Ultimately, the overarching tone is one of absurdism as a fount for existential terror rather than silly farce. Characters lack governing rationality, events are a fracas and a fiasco rather than a progression or a rising and falling of action according to familiar flows or cadences. Parsimonious exposition is evasive and deposed of pride of place, with lines of reasoning doled out without comment or explication, almost as if no one in the films can truly express their present-tense or how they got there. It’s as though the meaning of the actions – if they have any, of course – defeats even the films, themselves on a desperate odyssey for justification in a world seemingly excised of structure or context; we’re left with a cross-hatch of sensations and perceptions rather than reasons or rhymes.

In many ways, these films are the inverse of the philharmonic, baroque hot-box of Sergio Leone’s similarly tactile, feel-piece Westerns where characters similarly function according to impulse and reflex rather than as vessels for backstory or motive imparted in the screenplay.
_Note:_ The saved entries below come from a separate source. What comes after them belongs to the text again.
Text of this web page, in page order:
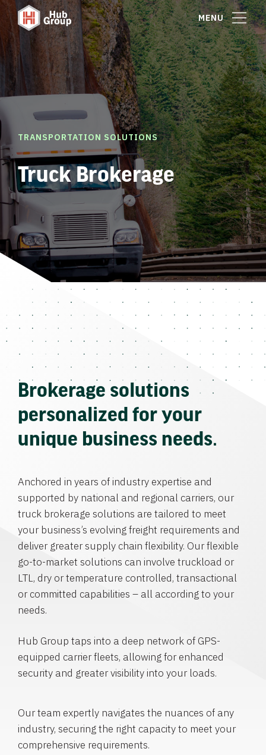
MENU
TRANSPORTATION SOLUTIONS
Truck Brokerage
Brokerage solutions
personalized for your
unique business needs.
Anchored in years of industry expertise and
supported by national and regional carriers, our
truck brokerage solutions are tailored to meet
your business’s evolving freight requirements and
deliver greater supply chain flexibility. Our flexible
go-to-market solutions can involve truckload or
LTL, dry or temperature controlled, transactional
or committed capabilities – all according to your
needs.
Hub Group taps into a deep network of GPS-
equipped carrier fleets, allowing for enhanced
security and greater visibility into your loads.
Our team expertly navigates the nuances of any
industry, securing the right capacity to meet your
comprehensive requirements.
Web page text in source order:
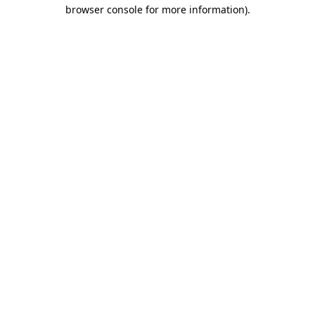
browser console for more information).
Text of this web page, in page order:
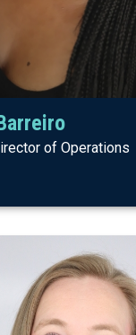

While those films were ever kindling into more uninhibited beasts of feral fury, this dyad likewise elides the centralized narrative format of most Westerns but down-tunes the tone toward pitiless, empty roasting under the sun-scorched film grain. Both of Hellman’s films are compact, but the fascinating vacuity of the imagery and the nonattendance of character psychology is simply the top-soil hiding the fraught peril undertow. With so few films braving the crevices opened up here, Hellman’s work feels like patient zero for an alternate, unfulfilled future of cinema.